### What this task involves
Print the data exactly as written, but leave out each picture.

Collection entries
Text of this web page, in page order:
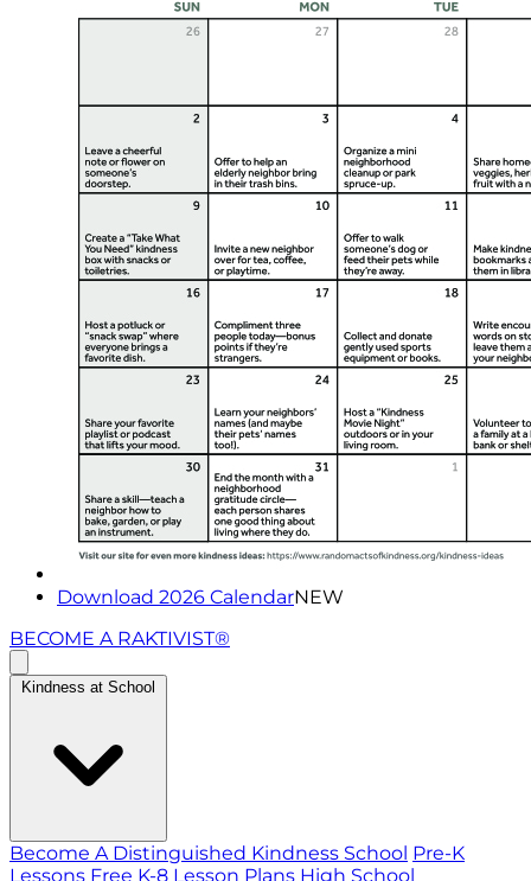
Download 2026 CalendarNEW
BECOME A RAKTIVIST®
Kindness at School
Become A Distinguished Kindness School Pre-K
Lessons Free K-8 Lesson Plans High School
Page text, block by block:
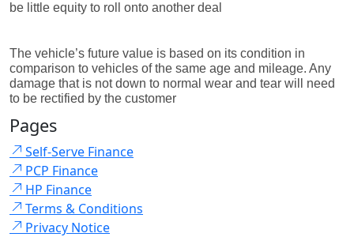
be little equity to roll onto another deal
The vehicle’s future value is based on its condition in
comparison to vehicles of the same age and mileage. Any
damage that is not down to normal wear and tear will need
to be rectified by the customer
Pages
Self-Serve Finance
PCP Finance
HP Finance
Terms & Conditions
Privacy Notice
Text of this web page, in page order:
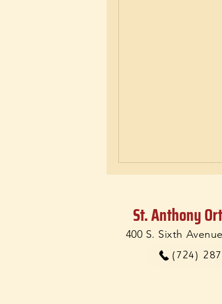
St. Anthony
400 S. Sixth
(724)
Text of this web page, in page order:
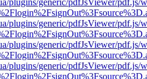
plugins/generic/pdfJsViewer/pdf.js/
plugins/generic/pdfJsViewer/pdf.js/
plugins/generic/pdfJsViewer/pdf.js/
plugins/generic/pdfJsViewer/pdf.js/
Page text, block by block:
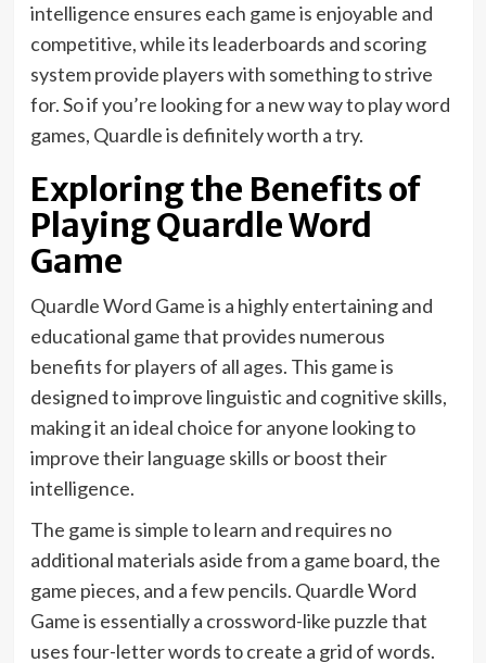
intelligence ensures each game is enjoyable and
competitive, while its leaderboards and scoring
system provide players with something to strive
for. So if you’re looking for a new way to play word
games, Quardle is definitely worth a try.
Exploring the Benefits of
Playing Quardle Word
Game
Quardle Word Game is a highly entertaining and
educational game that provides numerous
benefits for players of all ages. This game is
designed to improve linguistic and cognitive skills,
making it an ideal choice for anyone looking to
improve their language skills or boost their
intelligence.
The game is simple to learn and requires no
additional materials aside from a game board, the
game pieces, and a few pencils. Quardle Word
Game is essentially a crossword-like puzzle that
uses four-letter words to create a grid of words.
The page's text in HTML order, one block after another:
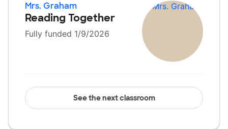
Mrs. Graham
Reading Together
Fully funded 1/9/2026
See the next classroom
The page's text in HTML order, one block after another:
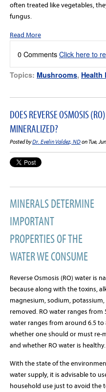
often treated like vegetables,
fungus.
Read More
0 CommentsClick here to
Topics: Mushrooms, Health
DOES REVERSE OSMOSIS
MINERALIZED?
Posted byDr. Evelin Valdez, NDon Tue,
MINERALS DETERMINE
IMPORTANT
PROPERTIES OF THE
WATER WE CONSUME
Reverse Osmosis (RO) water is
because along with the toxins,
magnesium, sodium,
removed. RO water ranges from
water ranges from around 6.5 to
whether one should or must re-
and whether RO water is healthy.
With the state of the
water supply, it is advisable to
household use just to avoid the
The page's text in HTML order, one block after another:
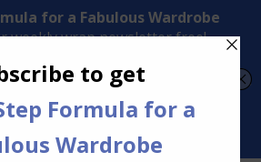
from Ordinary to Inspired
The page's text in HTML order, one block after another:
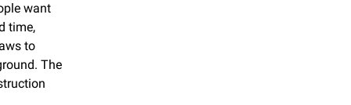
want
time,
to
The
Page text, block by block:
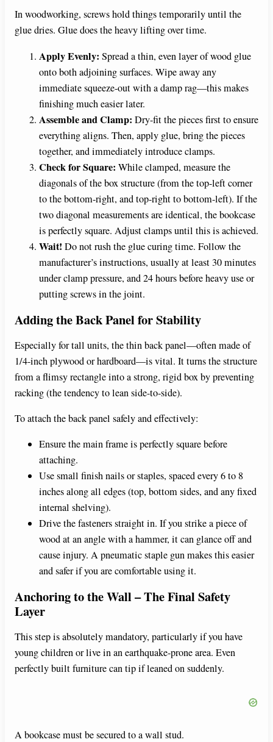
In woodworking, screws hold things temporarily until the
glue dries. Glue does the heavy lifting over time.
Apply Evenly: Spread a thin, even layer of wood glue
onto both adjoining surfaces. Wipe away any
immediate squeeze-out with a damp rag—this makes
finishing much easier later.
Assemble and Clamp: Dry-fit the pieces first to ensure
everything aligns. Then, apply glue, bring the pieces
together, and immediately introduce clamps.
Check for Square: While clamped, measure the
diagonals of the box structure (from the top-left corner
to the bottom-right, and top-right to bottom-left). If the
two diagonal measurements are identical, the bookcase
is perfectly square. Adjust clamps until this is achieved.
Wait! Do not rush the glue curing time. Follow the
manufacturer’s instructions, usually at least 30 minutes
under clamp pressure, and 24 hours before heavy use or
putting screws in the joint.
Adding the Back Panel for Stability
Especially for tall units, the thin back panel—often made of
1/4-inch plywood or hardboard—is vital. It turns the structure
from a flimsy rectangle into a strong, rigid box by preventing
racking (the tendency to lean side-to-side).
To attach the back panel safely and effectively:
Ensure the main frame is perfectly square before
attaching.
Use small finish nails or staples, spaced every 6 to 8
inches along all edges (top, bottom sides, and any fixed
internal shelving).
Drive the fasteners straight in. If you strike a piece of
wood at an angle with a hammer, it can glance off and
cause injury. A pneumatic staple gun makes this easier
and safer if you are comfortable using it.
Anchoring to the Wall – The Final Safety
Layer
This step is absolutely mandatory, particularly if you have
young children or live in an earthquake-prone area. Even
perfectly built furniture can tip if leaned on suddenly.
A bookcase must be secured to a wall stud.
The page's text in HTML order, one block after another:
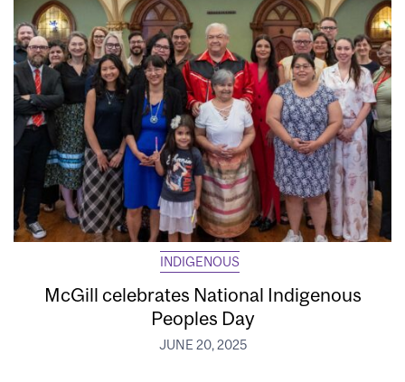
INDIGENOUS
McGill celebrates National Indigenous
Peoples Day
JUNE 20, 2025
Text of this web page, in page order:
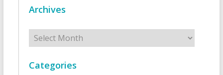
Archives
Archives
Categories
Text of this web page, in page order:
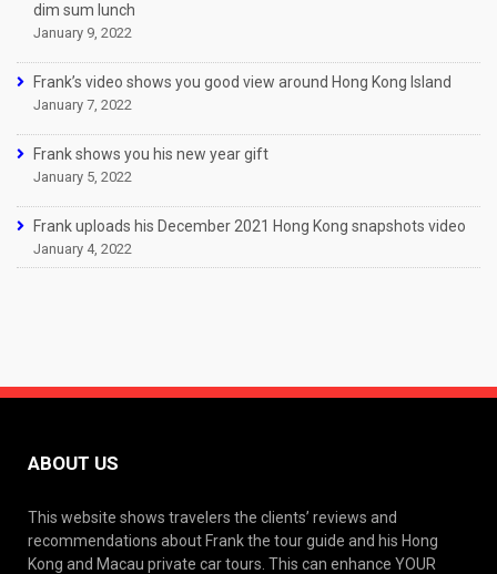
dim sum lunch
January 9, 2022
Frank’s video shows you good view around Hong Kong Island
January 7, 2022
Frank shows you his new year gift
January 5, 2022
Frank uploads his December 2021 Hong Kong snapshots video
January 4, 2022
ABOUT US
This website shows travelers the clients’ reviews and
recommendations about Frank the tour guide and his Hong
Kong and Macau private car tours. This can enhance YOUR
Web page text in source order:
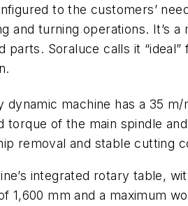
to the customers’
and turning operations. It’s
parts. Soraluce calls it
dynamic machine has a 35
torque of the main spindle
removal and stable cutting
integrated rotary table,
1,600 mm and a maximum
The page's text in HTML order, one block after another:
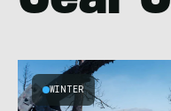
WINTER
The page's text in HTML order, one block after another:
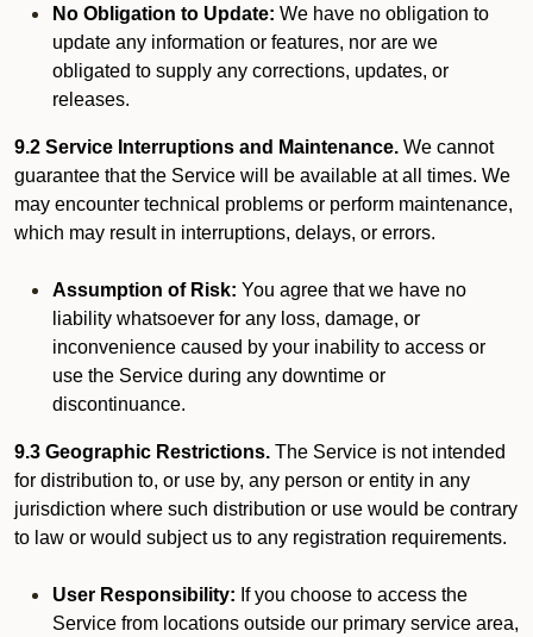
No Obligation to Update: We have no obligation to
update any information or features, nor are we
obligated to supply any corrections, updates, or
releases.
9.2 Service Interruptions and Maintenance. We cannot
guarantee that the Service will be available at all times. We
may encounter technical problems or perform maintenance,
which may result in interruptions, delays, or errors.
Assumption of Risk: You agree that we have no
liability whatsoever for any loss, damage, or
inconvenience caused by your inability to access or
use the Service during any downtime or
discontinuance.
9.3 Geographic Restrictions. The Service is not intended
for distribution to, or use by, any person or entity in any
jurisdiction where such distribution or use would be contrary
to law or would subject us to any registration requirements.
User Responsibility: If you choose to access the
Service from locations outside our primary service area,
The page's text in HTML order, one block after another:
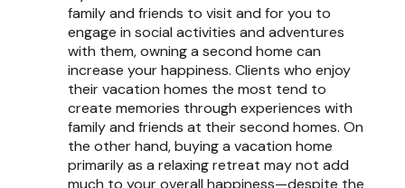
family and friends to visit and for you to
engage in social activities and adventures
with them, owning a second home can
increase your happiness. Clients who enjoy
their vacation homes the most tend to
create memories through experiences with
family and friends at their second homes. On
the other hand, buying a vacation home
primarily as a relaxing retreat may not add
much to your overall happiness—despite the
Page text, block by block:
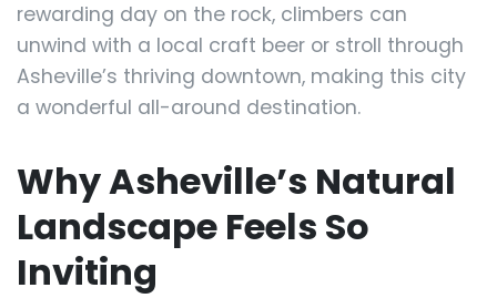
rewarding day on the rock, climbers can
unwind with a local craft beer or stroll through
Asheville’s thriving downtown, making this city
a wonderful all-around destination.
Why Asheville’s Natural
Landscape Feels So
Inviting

### Exercise result
Text of this web page, in page order:
Download 2026 CalendarNEW
BECOME A RAKTIVIST®
Kindness at School
Become A Distinguished Kindness School Pre-K
Lessons Free K-8 Lesson Plans High School
Page text, block by block:
be little equity to roll onto another deal
The vehicle’s future value is based on its condition in
comparison to vehicles of the same age and mileage. Any
damage that is not down to normal wear and tear will need
to be rectified by the customer
Pages
Self-Serve Finance
PCP Finance
HP Finance
Terms & Conditions
Privacy Notice
Text of this web page, in page order:
St. Anthony
400 S. Sixth
(724)
Text of this web page, in page order:
plugins/generic/pdfJsViewer/pdf.js/
plugins/generic/pdfJsViewer/pdf.js/
plugins/generic/pdfJsViewer/pdf.js/
plugins/generic/pdfJsViewer/pdf.js/
Page text, block by block:
intelligence ensures each game is enjoyable and
competitive, while its leaderboards and scoring
system provide players with something to strive
for. So if you’re looking for a new way to play word
games, Quardle is definitely worth a try.
Exploring the Benefits of
Playing Quardle Word
Game
Quardle Word Game is a highly entertaining and
educational game that provides numerous
benefits for players of all ages. This game is
designed to improve linguistic and cognitive skills,
making it an ideal choice for anyone looking to
improve their language skills or boost their
intelligence.
The game is simple to learn and requires no
additional materials aside from a game board, the
game pieces, and a few pencils. Quardle Word
Game is essentially a crossword-like puzzle that
uses four-letter words to create a grid of words.
The page's text in HTML order, one block after another:
Mrs. Graham
Reading Together
Fully funded 1/9/2026
See the next classroom
The page's text in HTML order, one block after another:
often treated like vegetables,
fungus.
Read More
0 CommentsClick here to
Topics: Mushrooms, Health
DOES REVERSE OSMOSIS
MINERALIZED?
Posted byDr. Evelin Valdez, NDon Tue,
MINERALS DETERMINE
IMPORTANT
PROPERTIES OF THE
WATER WE CONSUME
Reverse Osmosis (RO) water is
because along with the toxins,
magnesium, sodium,
removed. RO water ranges from
water ranges from around 6.5 to
whether one should or must re-
and whether RO water is healthy.
With the state of the
water supply, it is advisable to
household use just to avoid the
The page's text in HTML order, one block after another:
from Ordinary to Inspired
The page's text in HTML order, one block after another:
want
time,
to
The
Page text, block by block:
In woodworking, screws hold things temporarily until the
glue dries. Glue does the heavy lifting over time.
Apply Evenly: Spread a thin, even layer of wood glue
onto both adjoining surfaces. Wipe away any
immediate squeeze-out with a damp rag—this makes
finishing much easier later.
Assemble and Clamp: Dry-fit the pieces first to ensure
everything aligns. Then, apply glue, bring the pieces
together, and immediately introduce clamps.
Check for Square: While clamped, measure the
diagonals of the box structure (from the top-left corner
to the bottom-right, and top-right to bottom-left). If the
two diagonal measurements are identical, the bookcase
is perfectly square. Adjust clamps until this is achieved.
Wait! Do not rush the glue curing time. Follow the
manufacturer’s instructions, usually at least 30 minutes
under clamp pressure, and 24 hours before heavy use or
putting screws in the joint.
Adding the Back Panel for Stability
Especially for tall units, the thin back panel—often made of
1/4-inch plywood or hardboard—is vital. It turns the structure
from a flimsy rectangle into a strong, rigid box by preventing
racking (the tendency to lean side-to-side).
To attach the back panel safely and effectively:
Ensure the main frame is perfectly square before
attaching.
Use small finish nails or staples, spaced every 6 to 8
inches along all edges (top, bottom sides, and any fixed
internal shelving).
Drive the fasteners straight in. If you strike a piece of
wood at an angle with a hammer, it can glance off and
cause injury. A pneumatic staple gun makes this easier
and safer if you are comfortable using it.
Anchoring to the Wall – The Final Safety
Layer
This step is absolutely mandatory, particularly if you have
young children or live in an earthquake-prone area. Even
perfectly built furniture can tip if leaned on suddenly.
A bookcase must be secured to a wall stud.
The page's text in HTML order, one block after another:
INDIGENOUS
McGill celebrates National Indigenous
Peoples Day
JUNE 20, 2025
Text of this web page, in page order:
Archives
Archives
Categories
Text of this web page, in page order:
dim sum lunch
January 9, 2022
Frank’s video shows you good view around Hong Kong Island
January 7, 2022
Frank shows you his new year gift
January 5, 2022
Frank uploads his December 2021 Hong Kong snapshots video
January 4, 2022
ABOUT US
This website shows travelers the clients’ reviews and
recommendations about Frank the tour guide and his Hong
Kong and Macau private car tours. This can enhance YOUR
Web page text in source order:
to the customers’
and turning operations. It’s
parts. Soraluce calls it
dynamic machine has a 35
torque of the main spindle
removal and stable cutting
integrated rotary table,
1,600 mm and a maximum
The page's text in HTML order, one block after another:
WINTER
The page's text in HTML order, one block after another:
No Obligation to Update: We have no obligation to
update any information or features, nor are we
obligated to supply any corrections, updates, or
releases.
9.2 Service Interruptions and Maintenance. We cannot
guarantee that the Service will be available at all times. We
may encounter technical problems or perform maintenance,
which may result in interruptions, delays, or errors.
Assumption of Risk: You agree that we have no
liability whatsoever for any loss, damage, or
inconvenience caused by your inability to access or
use the Service during any downtime or
discontinuance.
9.3 Geographic Restrictions. The Service is not intended
for distribution to, or use by, any person or entity in any
jurisdiction where such distribution or use would be contrary
to law or would subject us to any registration requirements.
User Responsibility: If you choose to access the
Service from locations outside our primary service area,
The page's text in HTML order, one block after another:
family and friends to visit and for you to
engage in social activities and adventures
with them, owning a second home can
increase your happiness. Clients who enjoy
their vacation homes the most tend to
create memories through experiences with
family and friends at their second homes. On
the other hand, buying a vacation home
primarily as a relaxing retreat may not add
much to your overall happiness—despite the
Page text, block by block:
rewarding day on the rock, climbers can
unwind with a local craft beer or stroll through
Asheville’s thriving downtown, making this city
a wonderful all-around destination.
Why Asheville’s Natural
Landscape Feels So
Inviting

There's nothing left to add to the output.